#### Supplied data ####

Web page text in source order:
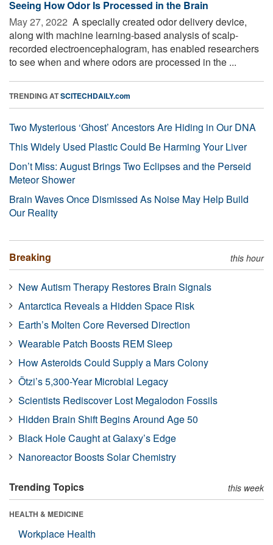
Seeing How Odor Is Processed in the Brain
May 27, 2022  A specially created odor delivery device,
along with machine learning-based analysis of scalp-
recorded electroencephalogram, has enabled researchers
to see when and where odors are processed in the ...
TRENDING ATSCITECHDAILY.com
Two Mysterious ‘Ghost’ Ancestors Are Hiding in Our DNA
This Widely Used Plastic Could Be Harming Your Liver
Don’t Miss: August Brings Two Eclipses and the Perseid
Meteor Shower
Brain Waves Once Dismissed As Noise May Help Build
Our Reality
Breaking this hour
New Autism Therapy Restores Brain Signals
Antarctica Reveals a Hidden Space Risk
Earth’s Molten Core Reversed Direction
Wearable Patch Boosts REM Sleep
How Asteroids Could Supply a Mars Colony
Ötzi’s 5,300-Year Microbial Legacy
Scientists Rediscover Lost Megalodon Fossils
Hidden Brain Shift Begins Around Age 50
Black Hole Caught at Galaxy’s Edge
Nanoreactor Boosts Solar Chemistry
Trending Topics this week
HEALTH & MEDICINE
Workplace Health
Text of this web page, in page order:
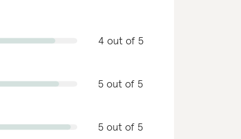
4 out of 5
5 out of 5
5 out of 5
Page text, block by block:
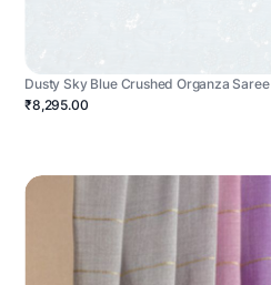
Dusty Sky Blue Crushed Organza Saree
₹8,295.00
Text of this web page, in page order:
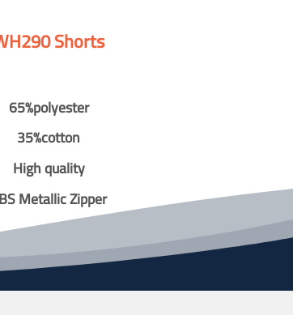
Shorts
65%polyester
35%cotton
High quality
Metallic Zipper
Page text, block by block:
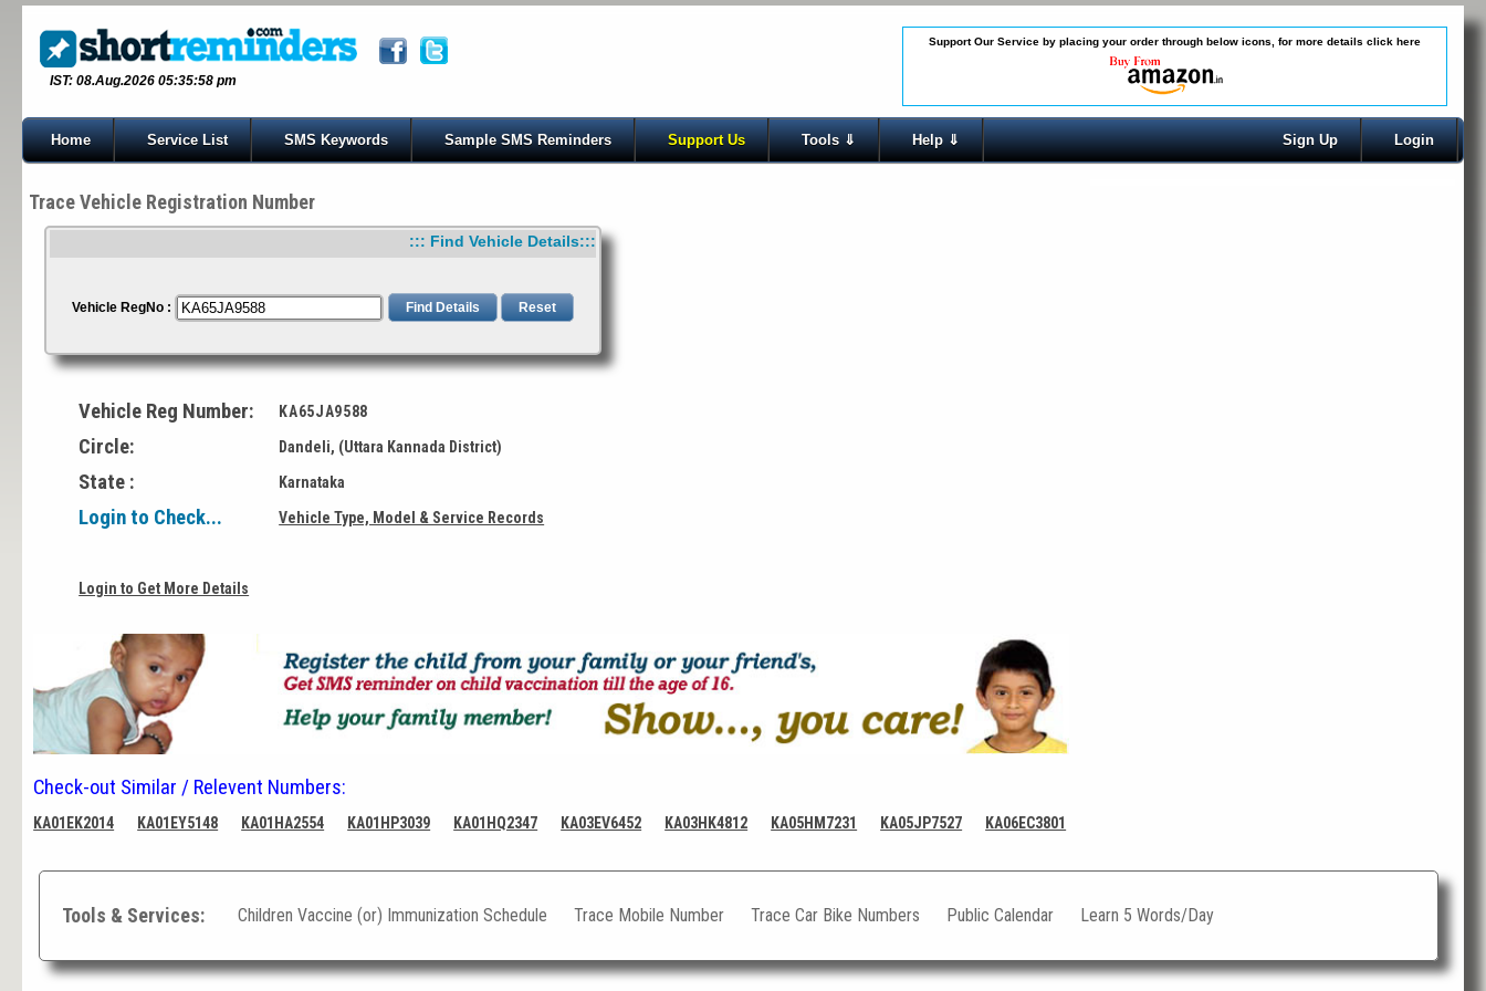
IST: 08.Aug.2026 05:35:58 pm
Support Our Service by placing your order through below icons, for more details click here
Home Service List SMS Keywords Sample SMS Reminders Support Us Tools ⇓ Help ⇓ Login
Sign Up
Trace Vehicle Registration Number
::: Find Vehicle Details:::
Vehicle RegNo :
Vehicle Reg Number: KA65JA9588
Circle: Dandeli, (Uttara Kannada District)
State : Karnataka
Login to Check... Vehicle Type, Model & Service Records
Login to Get More Details
Check-out Similar / Relevent Numbers:
KA01EK2014 KA01EY5148 KA01HA2554 KA01HP3039 KA01HQ2347 KA03EV6452 KA03HK4812 KA05HM7231 KA05JP7527 KA06EC3801
Tools & Services: Children Vaccine (or) Immunization Schedule Trace Mobile Number Trace Car Bike Numbers Public Calendar Learn 5 Words/Day

####

Lines with the word "Login": how many are there in the material? Answer with the number alone.

Task output: 3